*Description of the task*. Could you print the lines below exactly, from the one holding "and our focus" through the last line, with no other output?

*Data for the task*.
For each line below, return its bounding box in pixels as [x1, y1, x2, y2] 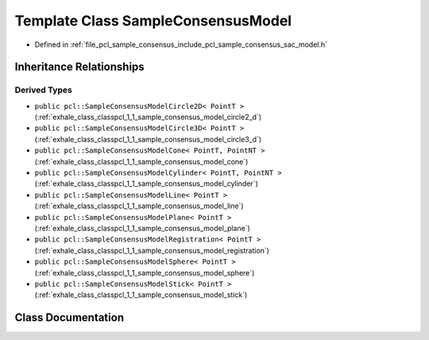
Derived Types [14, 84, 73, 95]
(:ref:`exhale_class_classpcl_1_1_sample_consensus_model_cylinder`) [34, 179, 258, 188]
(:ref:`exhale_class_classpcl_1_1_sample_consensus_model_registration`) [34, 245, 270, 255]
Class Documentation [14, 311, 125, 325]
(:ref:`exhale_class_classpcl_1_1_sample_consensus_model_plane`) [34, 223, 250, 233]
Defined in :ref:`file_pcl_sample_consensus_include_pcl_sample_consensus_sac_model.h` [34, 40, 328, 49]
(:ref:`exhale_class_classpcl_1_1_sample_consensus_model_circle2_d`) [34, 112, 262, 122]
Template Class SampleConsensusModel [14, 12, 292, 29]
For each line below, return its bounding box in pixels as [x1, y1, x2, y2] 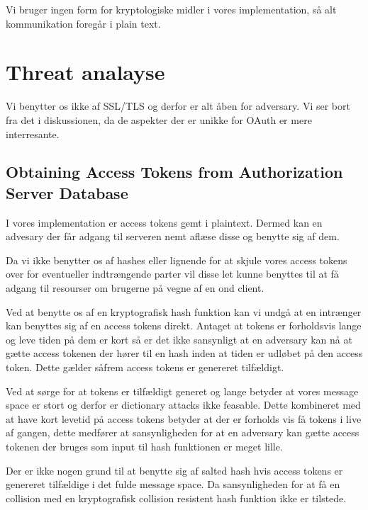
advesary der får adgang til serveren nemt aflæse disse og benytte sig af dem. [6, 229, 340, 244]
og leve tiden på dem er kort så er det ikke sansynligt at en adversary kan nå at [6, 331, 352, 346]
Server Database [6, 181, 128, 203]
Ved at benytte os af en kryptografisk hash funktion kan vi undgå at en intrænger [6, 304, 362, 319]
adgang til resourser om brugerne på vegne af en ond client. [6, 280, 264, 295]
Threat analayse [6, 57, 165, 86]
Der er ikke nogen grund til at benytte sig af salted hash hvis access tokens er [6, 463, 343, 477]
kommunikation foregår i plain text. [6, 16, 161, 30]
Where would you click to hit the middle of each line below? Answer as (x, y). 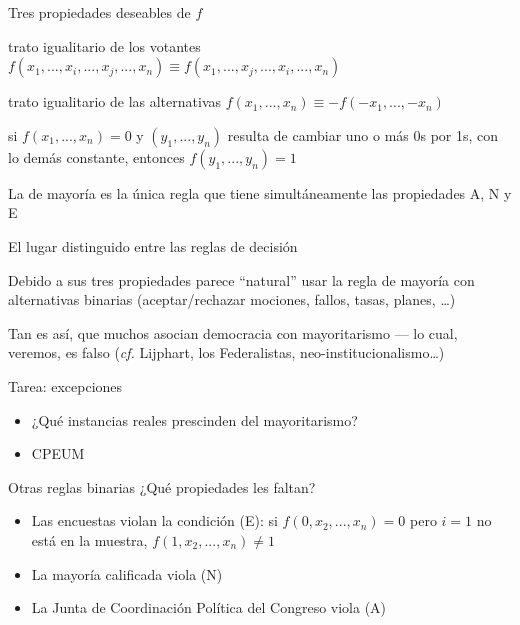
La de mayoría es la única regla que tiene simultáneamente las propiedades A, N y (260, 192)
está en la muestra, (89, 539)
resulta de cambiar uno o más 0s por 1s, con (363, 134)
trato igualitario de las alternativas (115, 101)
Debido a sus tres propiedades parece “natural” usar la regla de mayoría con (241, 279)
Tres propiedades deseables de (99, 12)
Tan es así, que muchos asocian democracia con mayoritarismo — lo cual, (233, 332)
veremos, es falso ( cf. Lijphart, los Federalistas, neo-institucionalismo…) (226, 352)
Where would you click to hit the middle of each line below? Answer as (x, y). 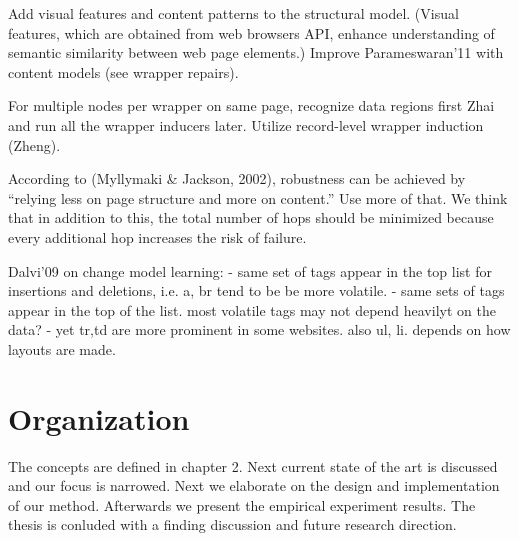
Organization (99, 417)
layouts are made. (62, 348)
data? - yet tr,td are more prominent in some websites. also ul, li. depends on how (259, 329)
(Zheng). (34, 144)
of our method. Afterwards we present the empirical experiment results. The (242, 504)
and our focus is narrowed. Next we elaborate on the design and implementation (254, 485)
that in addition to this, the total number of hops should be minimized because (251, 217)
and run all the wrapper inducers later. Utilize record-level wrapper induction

*Task answer*.
and our focus is narrowed. Next we elaborate on the design and implementation (254, 485)
that in addition to this, the total number of hops should be minimized because (251, 217)
and run all the wrapper inducers later. Utilize record-level wrapper induction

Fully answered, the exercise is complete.